After seeing how stunning Jennifer Hudson looked at the 2011 Academy Awards, we had to wonder, what is this new PointsPlus system all about? Like the Awards show, the new program seems to be targeting a younger, hipper demographic by working with fashion guru Tim Gunn and singer/actress Jennifer Hudson to give the face of Weight Watchers a fresher image.
To discover more about the new cookbook and the PointsPlus program, we asked Nancy Gagliardi, Weight Watchers Publishing Group Vice President and Editorial Director of the company’s magazine, a few questions.
The book seems to have a wide range of recipes, from healthy salads to richer, more indulgent dishes like baked macaroni and cheese, how does the point system work in the cookbook so that users can balance their diet?
The recipes in this cookbook reflect our new PointsPlus program, the biggest innovation from WW in about a decade. Briefly, the plan focuses on steering consumers to make healthier, more wholesome food choices — so, not surprisingly, the recipes are centered around plenty of fresh foods like fresh fruits and veggies, whole grains, and lean meats… all the good stuff that we know we have to eat more of if we want to be healthier and, of course, lose weight.
How does this new cookbook compare to previous Weight Watcher cookbooks?

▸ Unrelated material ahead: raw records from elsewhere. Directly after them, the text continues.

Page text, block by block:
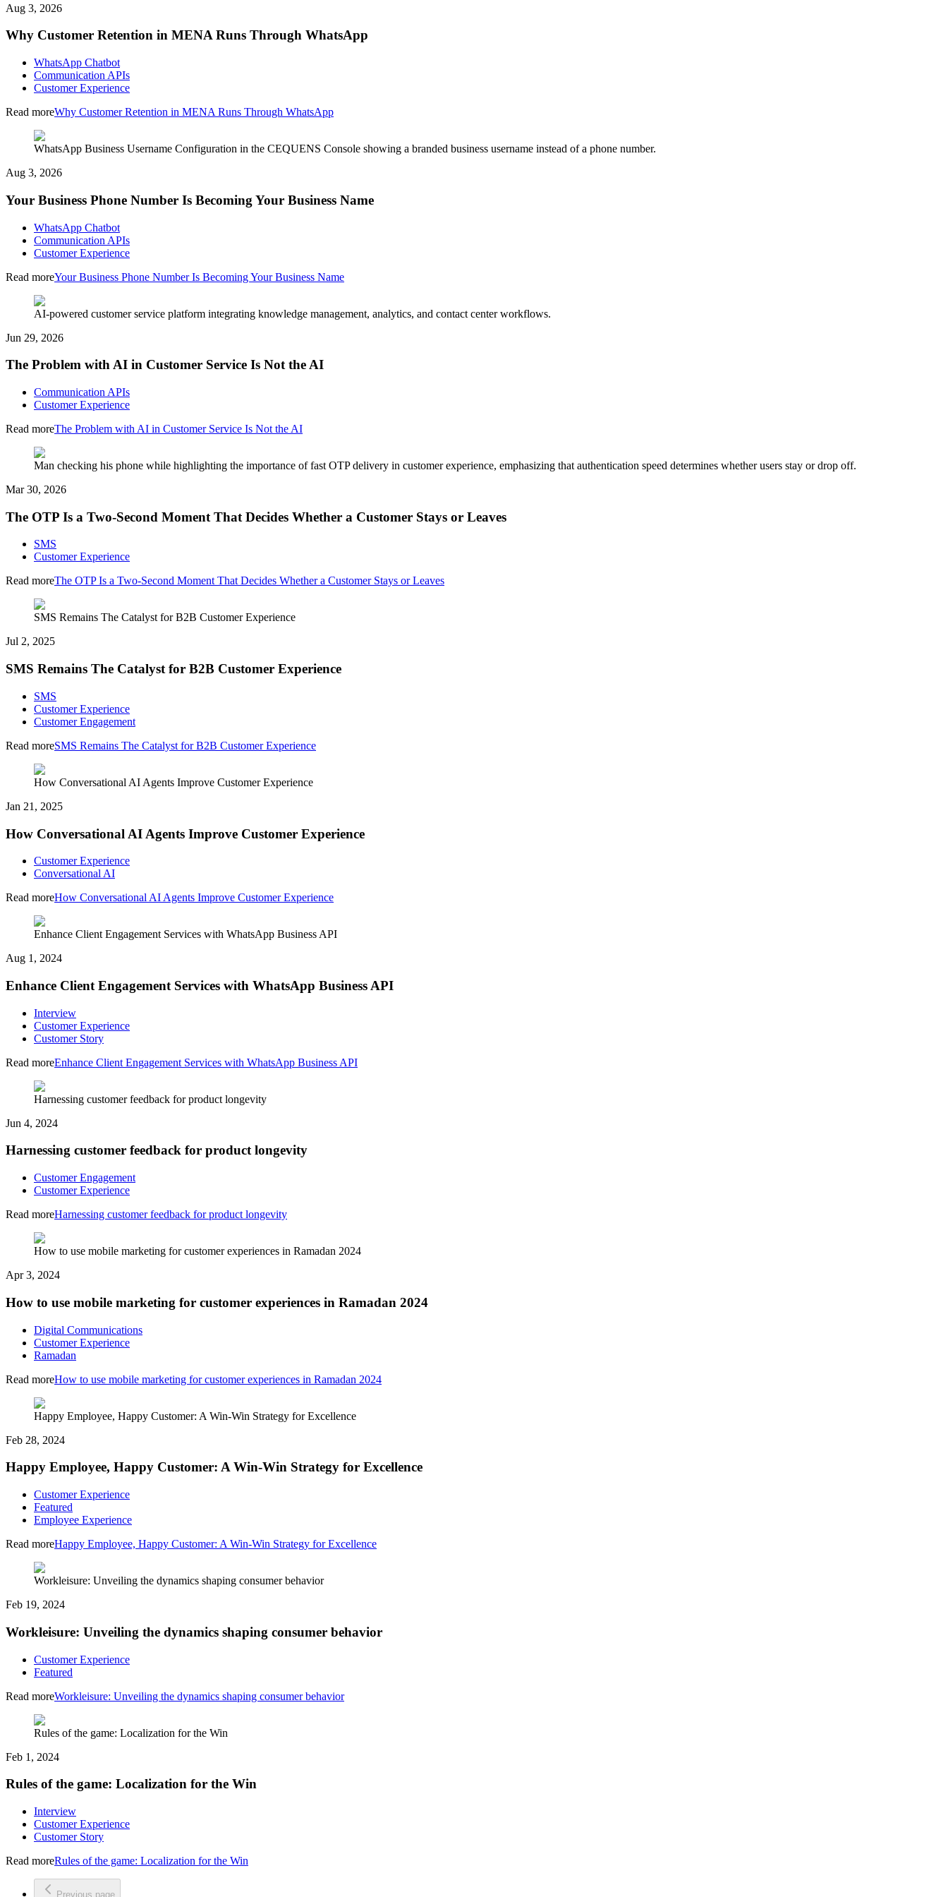
Aug 3, 2026
Why Customer Retention in MENA Runs Through WhatsApp
WhatsApp Chatbot
Communication APIs
Customer Experience
Read moreWhy Customer Retention in MENA Runs Through WhatsApp
WhatsApp Business Username Configuration in the CEQUENS Console showing a branded business username instead of a phone number.
Aug 3, 2026
Your Business Phone Number Is Becoming Your Business Name
WhatsApp Chatbot
Communication APIs
Customer Experience
Read moreYour Business Phone Number Is Becoming Your Business Name
AI-powered customer service platform integrating knowledge management, analytics, and contact center workflows.
Jun 29, 2026
The Problem with AI in Customer Service Is Not the AI
Communication APIs
Customer Experience
Read moreThe Problem with AI in Customer Service Is Not the AI
Man checking his phone while highlighting the importance of fast OTP delivery in customer experience, emphasizing that authentication speed determines whether users stay or drop off.
Mar 30, 2026
The OTP Is a Two-Second Moment That Decides Whether a Customer Stays or Leaves
SMS
Customer Experience
Read moreThe OTP Is a Two-Second Moment That Decides Whether a Customer Stays or Leaves
SMS Remains The Catalyst for B2B Customer Experience
Jul 2, 2025
SMS Remains The Catalyst for B2B Customer Experience
SMS
Customer Experience
Customer Engagement
Read moreSMS Remains The Catalyst for B2B Customer Experience
How Conversational AI Agents Improve Customer Experience
Jan 21, 2025
How Conversational AI Agents Improve Customer Experience
Customer Experience
Conversational AI
Read moreHow Conversational AI Agents Improve Customer Experience
Enhance Client Engagement Services with WhatsApp Business API
Aug 1, 2024
Enhance Client Engagement Services with WhatsApp Business API
Interview
Customer Experience
Customer Story
Read moreEnhance Client Engagement Services with WhatsApp Business API
Harnessing customer feedback for product longevity
Jun 4, 2024
Harnessing customer feedback for product longevity
Customer Engagement
Customer Experience
Read moreHarnessing customer feedback for product longevity
How to use mobile marketing for customer experiences in Ramadan 2024
Apr 3, 2024
How to use mobile marketing for customer experiences in Ramadan 2024
Digital Communications
Customer Experience
Ramadan
Read moreHow to use mobile marketing for customer experiences in Ramadan 2024
Happy Employee, Happy Customer: A Win-Win Strategy for Excellence
Feb 28, 2024
Happy Employee, Happy Customer: A Win-Win Strategy for Excellence
Customer Experience
Featured
Employee Experience
Read moreHappy Employee, Happy Customer: A Win-Win Strategy for Excellence
Workleisure: Unveiling the dynamics shaping consumer behavior
Feb 19, 2024
Workleisure: Unveiling the dynamics shaping consumer behavior
Customer Experience
Featured
Read moreWorkleisure: Unveiling the dynamics shaping consumer behavior
Rules of the game: Localization for the Win
Feb 1, 2024
Rules of the game: Localization for the Win
Interview
Customer Experience
Customer Story
Read moreRules of the game: Localization for the Win
Previous page

I really think this 4th Edition of New Complete is our best yet. Not only did we revise those 500+ recipes, but we went into the revision thinking, “How can we get people back in the kitchen and cooking?” Everyone knows that if you’re trying to lose weight and/or live a healthier lifestyle, you have to become more aware of what you eat, so cooking becomes a priority. So we tried to banish all the roadblocks: We included an entirely new up front section, including lists of all the things you should have on hand (like must-have kitchen tools, and pantry staples for the shelves, fridge and freezer, etc.) so that when you want to cook, you can; specifics on how to measure; the basics on food safety — so important to Americans right now; resources for food items/staples you may not be able to find in your market; and more. Plus there are how-to boxes with photos throughout and hundred of tips on everything from substitutions you can make in the recipes to ideas for rounding out meals. Just tons of good, practical, useable info.
It’s been mentioned that the new cookbook is aimed at reflecting the way Americans are eating today, how would you say it accomplishes that and what has changed?
When we sat down to look at the recipes we really wanted to weed out the ones that we felt (while still good recipes) really defined an era when cooking with “different” ingredients (like sun-dried tomatoes, for example) signified that something was exotic. Now, people regularly will cook — or are game to try — recipes that use regional Chinese, Southeast Asian, or Indian flavors. So we’ve included far more dishes with bigger, bolder flavors — without bypassing those classic American favorites (like the baked macaroni and cheese, meatloaf, etc.). We also worked hard at making the recipes easy to prepare with fewer steps. Our recipes tend to be very clearly written (we seldom get questions from confused consumers/readers on our directionals), but we didn’t want to overwrite so that the recipes were so long, people wouldn’t try them. I think we struck a nice balance on all fronts.
Who developed the recipes?
A core group of creative developers and food editors we regularly work with who understand the WW program, as well as the latest news and ideas that are swirling throughout the food world.
Why were there no cocktail recipes in the book?
Interesting question. Guess I was being biased: I’d rather eat my Points than drink them. Maybe in the next revision we’ll include a chapter — thanks for the idea.